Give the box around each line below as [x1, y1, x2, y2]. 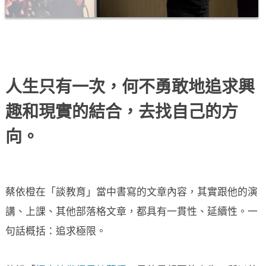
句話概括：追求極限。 [5, 226, 106, 237]
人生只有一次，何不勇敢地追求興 [5, 80, 255, 97]
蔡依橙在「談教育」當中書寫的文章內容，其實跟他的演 [5, 187, 258, 198]
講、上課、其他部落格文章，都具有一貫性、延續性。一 [5, 207, 258, 217]
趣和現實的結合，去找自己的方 [5, 104, 238, 122]
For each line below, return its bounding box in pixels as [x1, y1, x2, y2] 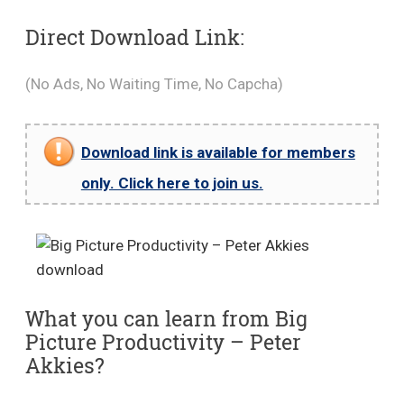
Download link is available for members [80, 143, 355, 161]
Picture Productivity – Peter [24, 327, 301, 355]
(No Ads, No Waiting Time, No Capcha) [24, 75, 283, 93]
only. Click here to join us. [80, 174, 263, 192]
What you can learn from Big [24, 304, 308, 332]
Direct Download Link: [24, 23, 244, 50]
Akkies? [24, 351, 105, 379]
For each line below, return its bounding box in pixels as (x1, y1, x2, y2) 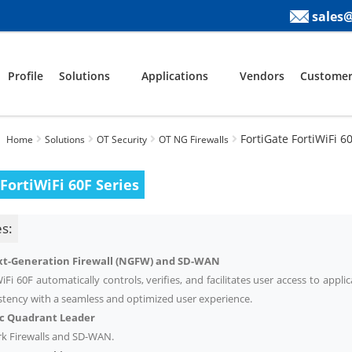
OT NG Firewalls (158, 132, 229, 146)
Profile (8, 68, 43, 83)
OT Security (96, 132, 147, 146)
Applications (141, 68, 208, 83)
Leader (59, 310, 95, 324)
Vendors (240, 68, 284, 83)
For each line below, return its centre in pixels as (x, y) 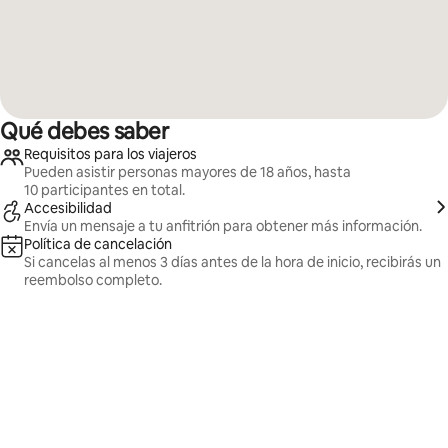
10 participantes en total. (104, 190)
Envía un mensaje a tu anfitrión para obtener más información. (223, 226)
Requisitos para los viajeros (110, 154)
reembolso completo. (93, 280)
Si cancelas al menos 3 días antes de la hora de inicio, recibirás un (232, 262)
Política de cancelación (98, 244)
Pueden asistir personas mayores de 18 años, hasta (187, 172)
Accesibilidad (68, 208)
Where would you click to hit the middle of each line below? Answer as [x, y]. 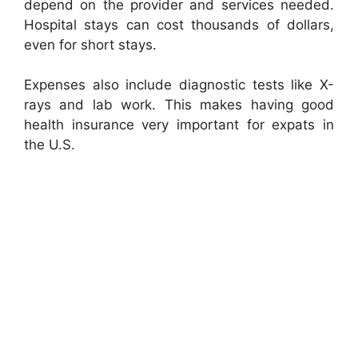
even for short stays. [90, 44]
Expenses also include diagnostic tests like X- [179, 85]
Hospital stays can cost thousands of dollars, [179, 24]
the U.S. [50, 145]
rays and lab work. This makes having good [179, 105]
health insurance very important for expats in [179, 125]
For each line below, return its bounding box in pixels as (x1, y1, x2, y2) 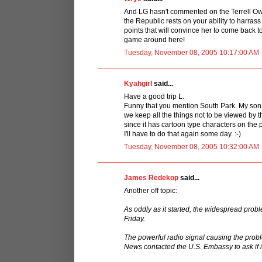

================

_What is required_.
Each line from the top of the records through the one containing "Download link is" needs to be transcribed exactly, without pictures.

_Answer space_.
Give the box around each line below as [x1, y1, x2, y2]. 
句話概括：追求極限。 [5, 226, 106, 237]
人生只有一次，何不勇敢地追求興 [5, 80, 255, 97]
蔡依橙在「談教育」當中書寫的文章內容，其實跟他的演 [5, 187, 258, 198]
講、上課、其他部落格文章，都具有一貫性、延續性。一 [5, 207, 258, 217]
趣和現實的結合，去找自己的方 [5, 104, 238, 122]
For each line below, return its bounding box in pixels as [x1, y1, x2, y2] 
Download link is available for members [80, 143, 355, 161]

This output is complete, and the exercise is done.